• **SOURCE INFORMATION**:

::::::::::

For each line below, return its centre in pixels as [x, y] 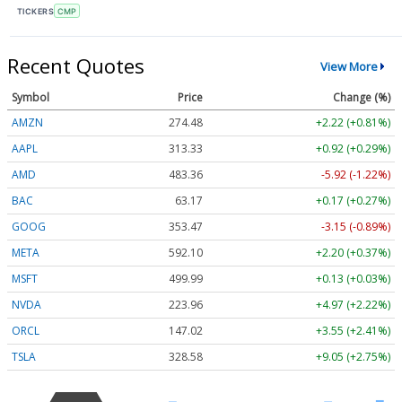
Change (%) [362, 98]
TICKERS [36, 11]
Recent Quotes [76, 66]
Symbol [31, 98]
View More [349, 66]
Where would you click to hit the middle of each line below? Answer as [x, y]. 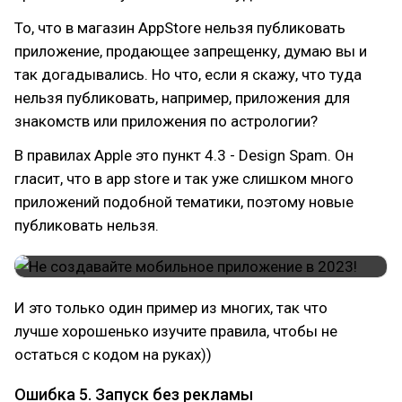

::::::::::

From the line holding "Recent Quotes [76, 66]" to the final line of the data above, give each line again exactly, both ends included, and drop the pictures.

• **TASK SOLUTION**:
Recent Quotes [76, 66]
Symbol [31, 98]
View More [349, 66]
Where would you click to hit the middle of each line below? Answer as [x, y]. 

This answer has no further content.